### Records from a collection
--- START ---
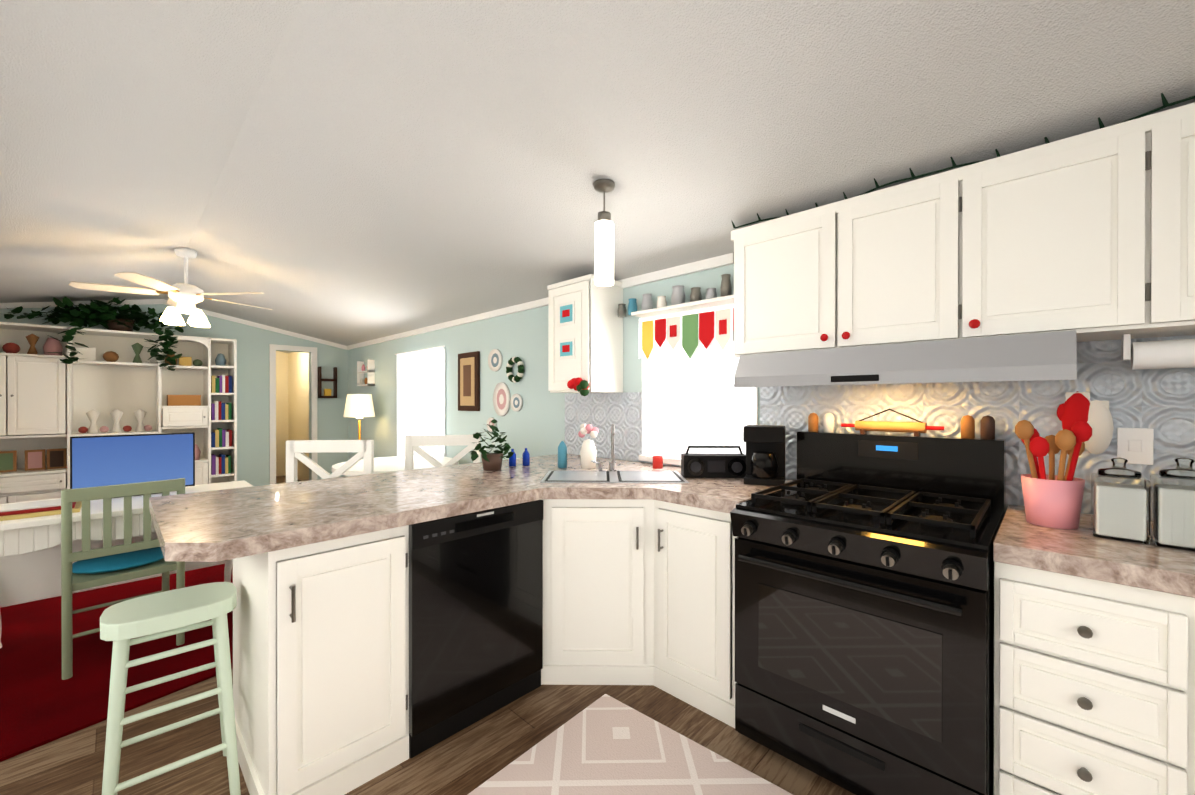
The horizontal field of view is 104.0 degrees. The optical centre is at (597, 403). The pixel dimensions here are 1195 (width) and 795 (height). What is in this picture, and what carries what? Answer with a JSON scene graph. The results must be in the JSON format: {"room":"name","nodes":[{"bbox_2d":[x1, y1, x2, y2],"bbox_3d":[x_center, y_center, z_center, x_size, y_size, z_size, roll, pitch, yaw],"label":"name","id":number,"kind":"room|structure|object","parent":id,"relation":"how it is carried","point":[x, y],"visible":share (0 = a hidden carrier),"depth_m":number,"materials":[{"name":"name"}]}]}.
{"room":"kitchen","nodes":[
{"label":"kitchen","id":0,"kind":"room"},
{"bbox_2d":[0,304,347,485],"bbox_3d":[-5.149,-0.059,5.443,0.120,2.700,4.120,0,0,44],"label":"wall","id":1,"kind":"structure","parent":0,"point":[253,343],"depth_m":6.10,"materials":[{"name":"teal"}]},
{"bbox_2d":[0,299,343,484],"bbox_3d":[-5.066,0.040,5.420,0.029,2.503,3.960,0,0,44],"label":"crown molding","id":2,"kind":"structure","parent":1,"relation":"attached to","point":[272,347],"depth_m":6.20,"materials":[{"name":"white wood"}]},
{"bbox_2d":[318,367,336,397],"bbox_3d":[-3.837,-0.292,6.635,0.096,0.440,0.220,0,0,44],"label":"wall shelf","id":3,"kind":"object","parent":1,"relation":"attached to","point":[327,393],"visible":0.94,"depth_m":6.61,"materials":[{"name":"brown wood"}]},
{"bbox_2d":[276,351,308,480],"bbox_3d":[-5.064,-0.014,7.255,2.280,2.600,1.100,0,0,44],"label":"wall","id":4,"kind":"structure","parent":0,"point":[292,395],"depth_m":8.15,"materials":[{"name":"beige paint"}]},
{"bbox_2d":[0,475,854,794],"bbox_3d":[-2.424,1.348,3.237,11.670,0.100,4.900,0,0,44],"label":"floor","id":5,"kind":"structure","parent":0,"point":[472,757],"depth_m":1.74,"materials":[{"name":"wood"}]},
{"bbox_2d":[0,564,232,761],"bbox_3d":[-3.875,1.293,3.115,4.945,0.012,2.295,0,0,44],"label":"carpet","id":6,"kind":"object","parent":5,"relation":"on","point":[42,702],"depth_m":2.29,"materials":[{"name":"red carpet"}]},
{"bbox_2d":[0,322,236,503],"bbox_3d":[-5.183,0.261,4.961,0.484,2.037,2.105,0,0,44],"label":"hutch","id":7,"kind":"object","parent":6,"relation":"on","point":[48,402],"visible":0.54,"depth_m":5.00,"materials":[{"name":"white paint"}]},
{"bbox_2d":[4,297,183,370],"bbox_3d":[-5.142,-0.742,4.838,0.679,0.775,1.367,0,0,44],"label":"potted plant","id":8,"kind":"object","parent":7,"relation":"on","point":[97,312],"visible":0.96,"depth_m":4.86,"materials":[{"name":"green plant"}]},
{"bbox_2d":[0,334,231,474],"bbox_3d":[-5.146,0.080,4.937,0.210,1.519,2.010,0,0,44],"label":"contents","id":9,"kind":"object","parent":7,"relation":"in","point":[57,458],"visible":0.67,"depth_m":4.99,"materials":[{"name":"multicoloured"}]},
{"bbox_2d":[61,478,184,679],"bbox_3d":[-2.493,0.844,2.455,0.447,0.888,0.434,0,0,40],"label":"chair","id":10,"kind":"object","parent":6,"relation":"on","point":[109,563],"visible":0.85,"depth_m":2.30,"materials":[{"name":"green paint"}]},
{"bbox_2d":[0,480,252,647],"bbox_3d":[-2.626,0.886,2.603,0.680,0.780,1.170,0,0,44],"label":"desk","id":11,"kind":"object","parent":6,"relation":"on","point":[30,551],"visible":0.31,"depth_m":2.47,"materials":[{"name":"white paint"}]},
{"bbox_2d":[70,432,194,497],"bbox_3d":[-2.731,0.362,2.766,0.140,0.354,0.520,0,0,44],"label":"television","id":12,"kind":"object","parent":11,"relation":"on","point":[104,460],"visible":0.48,"depth_m":2.73,"materials":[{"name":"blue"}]},
{"bbox_2d":[100,582,240,794],"bbox_3d":[-1.393,0.977,1.533,0.330,0.656,0.298,0,0,-43],"label":"stool","id":13,"kind":"object","parent":5,"relation":"on","point":[163,614],"visible":1,"depth_m":1.50,"materials":[{"name":"green paint"}]},
{"bbox_2d":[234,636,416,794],"bbox_3d":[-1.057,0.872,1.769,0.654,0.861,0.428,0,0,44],"label":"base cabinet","id":14,"kind":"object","parent":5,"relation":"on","point":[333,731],"depth_m":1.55,"materials":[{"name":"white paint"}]},
{"bbox_2d":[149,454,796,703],"bbox_3d":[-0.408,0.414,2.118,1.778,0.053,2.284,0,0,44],"label":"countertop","id":15,"kind":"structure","parent":14,"relation":"on","point":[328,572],"depth_m":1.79,"materials":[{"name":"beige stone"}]},
{"bbox_2d":[470,419,513,470],"bbox_3d":[-0.606,0.239,2.696,0.282,0.289,0.273,0,0,44],"label":"potted plant","id":16,"kind":"object","parent":15,"relation":"on","point":[492,461],"visible":1,"depth_m":2.67,"materials":[{"name":"brown"}]},
{"bbox_2d":[509,449,515,465],"bbox_3d":[-0.519,0.331,2.850,0.042,0.105,0.044,0,0,44],"label":"bottle","id":17,"kind":"object","parent":15,"relation":"on","point":[512,460],"depth_m":2.83,"materials":[{"name":"blue glass"}]},
{"bbox_2d":[522,448,529,465],"bbox_3d":[-0.442,0.331,2.886,0.042,0.105,0.044,0,0,44],"label":"bottle","id":18,"kind":"object","parent":15,"relation":"on","point":[525,458],"depth_m":2.87,"materials":[{"name":"blue glass"}]},
{"bbox_2d":[558,423,662,468],"bbox_3d":[0.075,0.253,2.773,0.478,0.262,0.438,0,0,44],"label":"decor","id":19,"kind":"object","parent":15,"relation":"on","point":[588,451],"visible":1,"depth_m":2.74,"materials":[{"name":"beige ceramic"}]},
{"bbox_2d":[681,446,745,477],"bbox_3d":[0.611,0.304,2.445,0.330,0.161,0.110,0,0,2],"label":"radio","id":20,"kind":"object","parent":15,"relation":"on","point":[700,465],"visible":1,"depth_m":2.40,"materials":[{"name":"black plastic"}]},
{"bbox_2d":[743,425,784,485],"bbox_3d":[0.807,0.248,2.254,0.180,0.275,0.170,0,0,24],"label":"coffee maker","id":21,"kind":"object","parent":15,"relation":"on","point":[765,454],"visible":0.96,"depth_m":2.20,"materials":[{"name":"black plastic"}]},
{"bbox_2d":[286,440,373,482],"bbox_3d":[-1.669,0.764,3.102,0.510,1.070,0.460,0,0,-4],"label":"dining chair","id":22,"kind":"object","parent":5,"relation":"on","point":[296,450],"visible":0.33,"depth_m":2.87,"materials":[{"name":"white paint"}]},
{"bbox_2d":[344,394,374,439],"bbox_3d":[-2.955,0.590,5.797,0.350,1.400,0.350,0,0,44],"label":"floor lamp","id":23,"kind":"object","parent":5,"relation":"on","point":[358,406],"visible":0.58,"depth_m":5.67,"materials":[{"name":"white fabric"}]},
{"bbox_2d":[332,456,457,475],"bbox_3d":[-1.792,0.915,4.197,1.040,0.760,1.040,0,0,44],"label":"dining table","id":24,"kind":"object","parent":5,"relation":"on","point":[386,464],"visible":0.29,"depth_m":4.07,"materials":[{"name":"white paint"}]},
{"bbox_2d":[405,435,479,469],"bbox_3d":[-1.138,0.762,3.534,0.510,1.070,0.460,0,0,-11],"label":"dining chair","id":25,"kind":"object","parent":5,"relation":"on","point":[413,443],"visible":0.31,"depth_m":3.30,"materials":[{"name":"white paint"}]},
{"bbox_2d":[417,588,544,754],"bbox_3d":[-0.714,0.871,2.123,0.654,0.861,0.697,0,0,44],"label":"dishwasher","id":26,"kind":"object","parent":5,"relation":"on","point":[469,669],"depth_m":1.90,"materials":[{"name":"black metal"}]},
{"bbox_2d":[545,548,652,684],"bbox_3d":[0.002,0.869,2.613,1.000,0.861,1.004,0,0,44],"label":"base cabinet","id":27,"kind":"object","parent":5,"relation":"on","point":[599,623],"depth_m":2.15,"materials":[{"name":"white paint"}]},
{"bbox_2d":[468,694,792,794],"bbox_3d":[0.505,1.300,0.634,2.600,0.012,1.550,0,0,41],"label":"kitchen rug","id":28,"kind":"object","parent":5,"relation":"on","point":[605,744],"visible":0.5,"depth_m":1.66,"materials":[{"name":"beige fabric"}]},
{"bbox_2d":[653,520,736,727],"bbox_3d":[0.637,0.871,2.235,0.438,0.861,0.664,0,0,44],"label":"base cabinet","id":29,"kind":"object","parent":5,"relation":"on","point":[694,576],"depth_m":1.98,"materials":[{"name":"white paint"}]},
{"bbox_2d":[730,431,1005,794],"bbox_3d":[1.016,0.721,1.762,0.750,1.165,0.768,0,0,44],"label":"range","id":30,"kind":"object","parent":5,"relation":"on","point":[864,614],"visible":1,"depth_m":1.53,"materials":[{"name":"black metal"}]},
{"bbox_2d":[808,409,994,438],"bbox_3d":[1.258,0.080,2.003,0.682,0.113,0.044,0,0,44],"label":"ornaments","id":31,"kind":"object","parent":30,"relation":"on","point":[987,426],"visible":1,"depth_m":1.96,"materials":[{"name":"brown wood"}]},
{"bbox_2d":[993,557,1188,794],"bbox_3d":[1.492,0.874,1.406,0.416,0.862,0.664,0,0,44],"label":"base cabinet","id":32,"kind":"object","parent":5,"relation":"on","point":[1094,665],"depth_m":1.19,"materials":[{"name":"white paint"}]},
{"bbox_2d":[993,505,1194,592],"bbox_3d":[1.967,0.417,0.937,1.748,0.054,0.674,0,0,44],"label":"countertop","id":33,"kind":"structure","parent":32,"relation":"on","point":[1016,539],"depth_m":1.23,"materials":[{"name":"beige stone"}]},
{"bbox_2d":[1015,420,1091,528],"bbox_3d":[1.455,0.221,1.495,0.175,0.334,0.153,0,0,44],"label":"utensil crock","id":34,"kind":"object","parent":33,"relation":"on","point":[1052,500],"visible":1,"depth_m":1.45,"materials":[{"name":"pink ceramic"}]},
{"bbox_2d":[1091,457,1150,543],"bbox_3d":[1.513,0.273,1.353,0.108,0.231,0.108,0,0,44],"label":"jar","id":35,"kind":"object","parent":33,"relation":"on","point":[1121,512],"visible":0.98,"depth_m":1.32,"materials":[{"name":"silver glass"}]},
{"bbox_2d":[1150,457,1194,550],"bbox_3d":[1.594,0.268,1.268,0.112,0.241,0.112,0,0,44],"label":"jar","id":36,"kind":"object","parent":33,"relation":"on","point":[1172,516],"visible":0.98,"depth_m":1.25,"materials":[{"name":"silver glass"}]},
{"bbox_2d":[1185,593,1194,794],"bbox_3d":[1.777,0.874,1.130,0.502,0.862,0.664,0,0,44],"label":"base cabinet","id":37,"kind":"object","parent":5,"relation":"on","point":[1189,657],"depth_m":1.08,"materials":[{"name":"white paint"}]},
{"bbox_2d":[0,0,1194,352],"bbox_3d":[-2.627,-1.125,3.078,11.590,0.653,4.240,0,0,44],"label":"ceiling","id":38,"kind":"structure","parent":0,"point":[346,172],"depth_m":1.75,"materials":[{"name":"white paint"}]},
{"bbox_2d":[69,247,271,327],"bbox_3d":[-3.260,-0.909,3.682,1.179,0.581,1.217,0,0,44],"label":"ceiling fan","id":39,"kind":"object","parent":38,"relation":"hanging from","point":[185,297],"visible":1,"depth_m":3.57,"materials":[{"name":"white"}]},
{"bbox_2d":[593,179,614,285],"bbox_3d":[0.030,-0.757,2.091,0.100,0.447,0.100,0,0,44],"label":"pendant lamp","id":40,"kind":"object","parent":38,"relation":"hanging from","point":[604,249],"visible":1,"depth_m":2.06,"materials":[{"name":"white glass"}]},
{"bbox_2d":[348,264,1152,513],"bbox_3d":[-0.374,0.172,3.767,9.310,2.250,0.120,0,0,44],"label":"wall","id":41,"kind":"structure","parent":0,"point":[535,425],"depth_m":4.11,"materials":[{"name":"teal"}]},
{"bbox_2d":[357,360,374,385],"bbox_3d":[-3.116,-0.401,6.274,0.400,0.340,0.086,0,0,44],"label":"shelf","id":42,"kind":"object","parent":41,"relation":"attached to","point":[369,380],"visible":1,"depth_m":6.16,"materials":[{"name":"white wood"}]},
{"bbox_2d":[443,348,445,456],"bbox_3d":[-1.942,-0.008,5.231,1.100,1.120,0.100,0,0,44],"label":"window","id":43,"kind":"structure","parent":41,"relation":"in","point":[444,397],"depth_m":4.83,"materials":[{"name":"white"}]},
{"bbox_2d":[395,345,444,456],"bbox_3d":[-1.991,0.076,5.181,1.200,1.333,0.036,0,0,44],"label":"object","id":44,"kind":"structure","parent":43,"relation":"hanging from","point":[420,392],"depth_m":5.12,"materials":[{"name":"white fabric"}]},
{"bbox_2d":[458,351,479,410],"bbox_3d":[-1.244,-0.206,4.499,0.360,0.560,0.030,0,0,44],"label":"framed picture","id":45,"kind":"object","parent":41,"relation":"attached to","point":[468,381],"visible":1,"depth_m":4.46,"materials":[{"name":"brown wood"}]},
{"bbox_2d":[486,417,496,431],"bbox_3d":[-0.925,0.190,4.176,0.159,0.126,0.056,0,0,44],"label":"wall plates","id":46,"kind":"object","parent":41,"relation":"attached to","point":[489,420],"depth_m":4.24,"materials":[{"name":"white ceramic"}]},
{"bbox_2d":[488,349,502,370],"bbox_3d":[-0.880,-0.380,4.130,0.218,0.189,0.056,0,0,44],"label":"wall plates","id":47,"kind":"object","parent":41,"relation":"attached to","point":[495,359],"depth_m":4.18,"materials":[{"name":"white ceramic"}]},
{"bbox_2d":[493,382,522,415],"bbox_3d":[-0.749,-0.035,4.005,0.424,0.287,0.056,0,0,44],"label":"wall plates","id":48,"kind":"object","parent":41,"relation":"attached to","point":[503,400],"depth_m":4.09,"materials":[{"name":"white ceramic"}]},
{"bbox_2d":[506,357,523,382],"bbox_3d":[-0.673,-0.278,3.930,0.239,0.212,0.056,0,0,44],"label":"wreath","id":49,"kind":"object","parent":41,"relation":"attached to","point":[517,360],"depth_m":3.92,"materials":[{"name":"green plant"}]},
{"bbox_2d":[344,253,733,349],"bbox_3d":[-1.417,0.231,4.674,6.309,2.125,0.029,0,0,44],"label":"crown molding","id":50,"kind":"structure","parent":41,"relation":"attached to","point":[699,266],"depth_m":3.70,"materials":[{"name":"white wood"}]},
{"bbox_2d":[547,274,622,395],"bbox_3d":[-0.102,-0.425,3.128,0.453,0.763,0.409,0,0,44],"label":"upper cabinet","id":51,"kind":"object","parent":41,"relation":"attached to","point":[585,339],"visible":1,"depth_m":3.03,"materials":[{"name":"white paint"}]},
{"bbox_2d":[631,295,733,317],"bbox_3d":[0.539,-0.525,2.689,0.780,0.079,0.146,0,0,44],"label":"shelf","id":52,"kind":"object","parent":41,"relation":"attached to","point":[701,304],"visible":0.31,"depth_m":2.66,"materials":[{"name":"white paint"}]},
{"bbox_2d":[618,274,731,316],"bbox_3d":[0.464,-0.631,2.764,0.906,0.130,0.084,0,0,44],"label":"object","id":53,"kind":"object","parent":52,"relation":"on","point":[678,295],"visible":0.69,"depth_m":2.72,"materials":[{"name":"grey ceramic"}]},
{"bbox_2d":[638,304,733,359],"bbox_3d":[0.535,-0.398,2.727,0.760,0.285,0.022,0,0,44],"label":"valance","id":54,"kind":"object","parent":52,"relation":"hanging from","point":[718,321],"visible":0.81,"depth_m":2.72,"materials":[{"name":"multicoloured fabric"}]},
{"bbox_2d":[639,379,757,464],"bbox_3d":[0.587,-0.050,2.768,0.790,0.840,0.115,0,0,44],"label":"window","id":55,"kind":"structure","parent":41,"relation":"in","point":[666,460],"depth_m":2.83,"materials":[{"name":"white"}]},
{"bbox_2d":[642,329,753,457],"bbox_3d":[0.558,-0.060,2.739,0.760,0.780,0.010,0,0,44],"label":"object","id":56,"kind":"structure","parent":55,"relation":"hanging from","point":[677,421],"depth_m":2.73,"materials":[{"name":"white fabric"}]},
{"bbox_2d":[731,208,814,357],"bbox_3d":[0.947,-0.550,2.162,0.518,0.662,0.336,0,0,44],"label":"upper cabinet","id":57,"kind":"object","parent":41,"relation":"attached to","point":[774,260],"depth_m":2.08,"materials":[{"name":"white paint"}]},
{"bbox_2d":[815,168,934,348],"bbox_3d":[1.234,-0.549,1.883,0.516,0.662,0.336,0,0,44],"label":"upper cabinet","id":58,"kind":"object","parent":41,"relation":"attached to","point":[875,251],"depth_m":1.80,"materials":[{"name":"white paint"}]},
{"bbox_2d":[565,335,1194,513],"bbox_3d":[1.292,0.084,2.066,4.290,0.604,0.003,0,0,44],"label":"backsplash panel","id":59,"kind":"object","parent":41,"relation":"attached to","point":[1161,402],"visible":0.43,"depth_m":1.79,"materials":[{"name":"silver metal"}]},
{"bbox_2d":[1057,391,1113,454],"bbox_3d":[1.704,0.068,1.634,0.138,0.220,0.030,0,0,44],"label":"oven mitts","id":60,"kind":"object","parent":59,"relation":"hanging from","point":[1095,415],"visible":0.71,"depth_m":1.62,"materials":[{"name":"red fabric"}]},
{"bbox_2d":[1117,428,1153,464],"bbox_3d":[1.800,0.144,1.563,0.080,0.120,0.010,0,0,44],"label":"outlet","id":61,"kind":"object","parent":59,"relation":"attached to","point":[1134,445],"visible":0.88,"depth_m":1.56,"materials":[{"name":"white plastic"}]},
{"bbox_2d":[734,330,1076,386],"bbox_3d":[1.144,-0.141,1.856,1.050,0.146,0.501,0,0,44],"label":"range hood","id":62,"kind":"object","parent":41,"relation":"attached to","point":[1037,356],"visible":1,"depth_m":1.58,"materials":[{"name":"silver metal"}]},
{"bbox_2d":[935,117,1110,341],"bbox_3d":[1.531,-0.548,1.596,0.541,0.662,0.336,0,0,44],"label":"upper cabinet","id":63,"kind":"object","parent":41,"relation":"attached to","point":[1088,236],"depth_m":1.51,"materials":[{"name":"white paint"}]},
{"bbox_2d":[1121,334,1194,369],"bbox_3d":[1.788,-0.160,1.363,0.340,0.110,0.086,0,0,44],"label":"paper towel roll","id":64,"kind":"object","parent":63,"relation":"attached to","point":[1166,354],"visible":1,"depth_m":1.41,"materials":[{"name":"white paper"}]},
{"bbox_2d":[1107,93,1194,339],"bbox_3d":[1.988,-0.546,1.152,0.966,0.662,0.336,0,0,44],"label":"upper cabinet","id":65,"kind":"object","parent":41,"relation":"attached to","point":[1153,155],"depth_m":1.32,"materials":[{"name":"white paint"}]},
{"label":"outside","id":66,"kind":"structure","parent":0,"visible":0},
{"bbox_2d":[660,376,733,386],"bbox_3d":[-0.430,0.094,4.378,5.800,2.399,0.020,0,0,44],"label":"curtain","id":67,"kind":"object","parent":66,"point":[695,381],"depth_m":3.27,"materials":[{"name":"white fabric"}]}
]}
--- END ---
### TASK INSTRUCTIONS
If a line of the entries contains "teal", it counts; say how many such lines there are and give only the number.

### RESPONSE
2